In our professional judgment, anything investors can do to remove emotions and instill discipline to the investment process will likely improve decision-making.

We view rebalancing as an ideal way to maintain a portfolio’s risk profile.  Organizations that lack clear asset allocation targets have nothing to rebalance to.  Their portfolio allocation will drift as does the market until some judgment to change course is made.  On the other hand, organizations with a formal target asset allocation must decide the circumstances that will trigger a move back to the targets.  A formal rebalancing policy enables these circumstances to be established in advance and free from the noise of the market.
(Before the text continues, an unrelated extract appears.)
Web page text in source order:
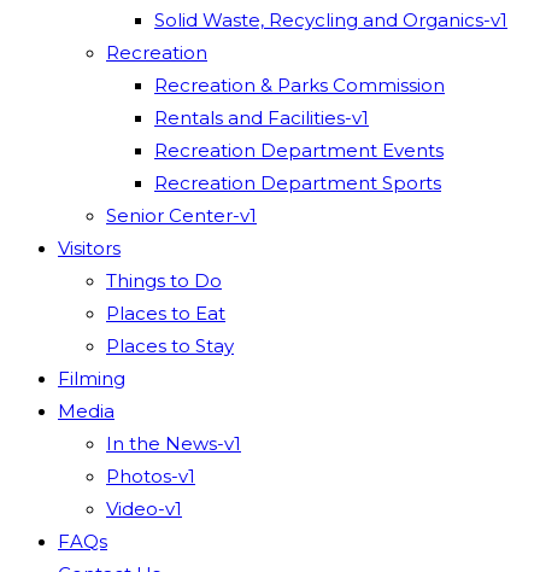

Rebalancing involves making decisions when markets are volatile.  When stocks are down, for example, it’s human nature to believe they are “falling,” which assumes there is further to go.  Without a clear policy to drive action, it’s likely investors will miss the opportunity to buy lower.   Rebalancing presents an opportunity to take advantage of market volatility by systematically taking profits from market segment that have risen in value and using the proceeds to buy in to market segments that have fallen.

In our opinion, any rebalancing policy is better than not having one at all.  Our preference, however, is a policy that allows a certain degree of drift from a target.  While asset allocations should be monitored regularly, rebalancing is only necessary when a portfolio has moved too far from its target.  Otherwise, the risk profile of the portfolio remains intact and incurring transaction costs is unnecessary.

We don’t believe it’s possible for anyone to consistently and reliable time markets.  Absent some extraordinary ability to see the future, RWM strongly encourages nonprofits of all sizes to maintain clear asset allocation targets, consider the rebalancing strategy that works best for them, formally outline the rebalancing guidelines in their investment policy, and stick with it.  Let investing be simple.